Steamboat Springs Before Routt Memorial Hospital is razed to make way for a residential development, tactical units from the Steamboat Springs Police Department and the FBI will use the building and the grounds for some serious training.
Starting this morning, the police department's seven-member emergency response team and a 13-member FBI team from the Denver bureau will be on site and ready for action.
The training by the two tactical teams will wrap up on Thursday evening.
"This is a unique challenge because the hospital has long hallways with several rooms on both sides," said Steamboat Springs Sgt. Joel Rae, the commander of the unit. "It also has several stairwells. This is one of the biggest challenges we will face. The building is similar to a school-type setting.'
The teams will be clad in their tactical gear, helmets and shields, and armed with weapons that will fire rounds that make marks where they hit, Rae said.
During the two days of training, the teams will practice procedures used in a number of emergency circumstances.

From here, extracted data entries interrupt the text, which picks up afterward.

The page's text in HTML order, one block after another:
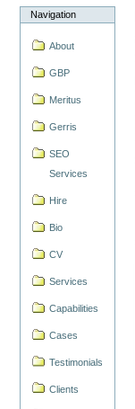
Navigation
About
GBP
Meritus
Gerris
SEO
Services
Hire
Bio
CV
Services
Capabilities
Cases
Testimonials
Clients
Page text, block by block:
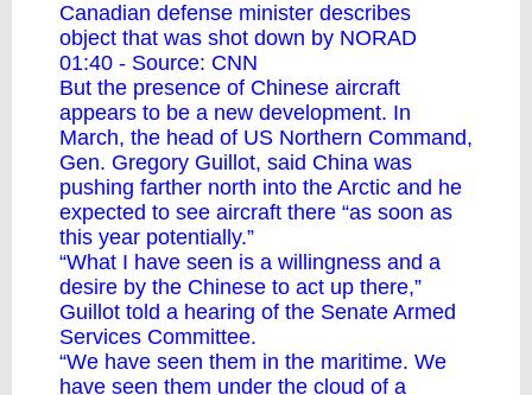
Canadian defense minister describes
object that was shot down by NORAD
01:40 - Source: CNN
But the presence of Chinese aircraft
appears to be a new development. In
March, the head of US Northern Command,
Gen. Gregory Guillot, said China was
pushing farther north into the Arctic and he
expected to see aircraft there “as soon as
this year potentially.”
“What I have seen is a willingness and a
desire by the Chinese to act up there,”
Guillot told a hearing of the Senate Armed
Services Committee.
“We have seen them in the maritime. We
have seen them under the cloud of a
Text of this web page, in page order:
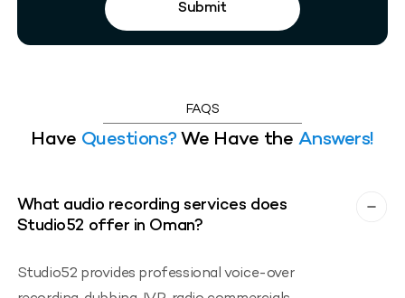
Submit
FAQS
Have Questions? We Have the Answers!
What audio recording services does
Studio52 offer in Oman?
Studio52 provides professional voice-over
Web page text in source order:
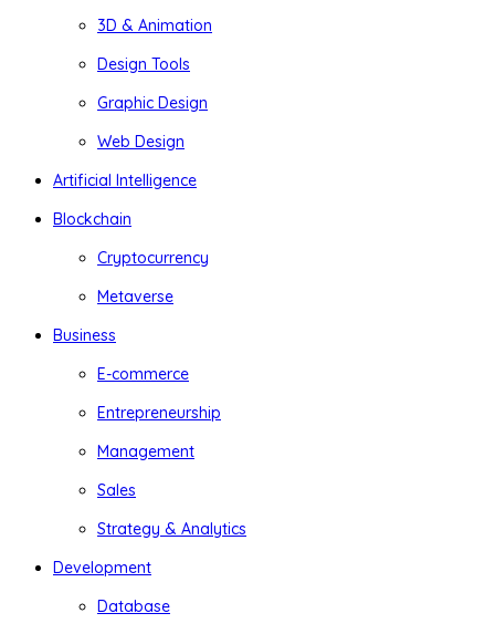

For example the teams will work on hostage rescues, serving arrest warrants in hostile environments and on getting through locked doors quickly, efficiently and safely, Rae said.
The squads also will work on team movement as they move through the vacant hospital's numerous rooms, hallways and stairwells.
A number of volunteers will be involved, acting as suspects and victims, Rae said.
"We use this training as a source of preparation to be prepared for any type of situation that might arise in the community," Rae said. "The training ensures safety for our self and the community."
The Steamboat department was able to negotiate with the property's owner, Herald Stout, to use the hospital building and three nearby homes, said Detective Robert DelValle, an ERT member.
"We are always looking for places that are abandoned or about to be demolished," DelValle said. "With the hospital, we knew it was available and abandoned. (Stout) has generously let us use the property for training. It is appreciated."
Stout plans to have the old hospital downtown and other buildings on the property razed to make way for a residential development called Park Place.
"I thought it was a good productive idea for the police department and the community," he said. "They don't get to train in this type of facility very often. If this saves one life, it is worth it."
On four acres, Stout is planning to build 26 homes around a community park. The site will be home to 14 single-family lots and eight condominium and four townhome units.
"We put off the demolition schedule by a little bit" to allow for the training, Stout said. "On March 15, we will start to tear it apart."
Along with working with the FBI team, the Steamboat department also will learn from two FBI instructors who will be evaluating the training.
"The FBI does this type of training a lot more than we do," Rae said. "They have instructors they donate to police departments. By working with them, we form a good relationship if we ever have a long drawn-out incident where they would be called in for help."
The last time the Steamboat ERT had a field training exercise was in 1998 when they used the Sheraton Hotel, Rae said.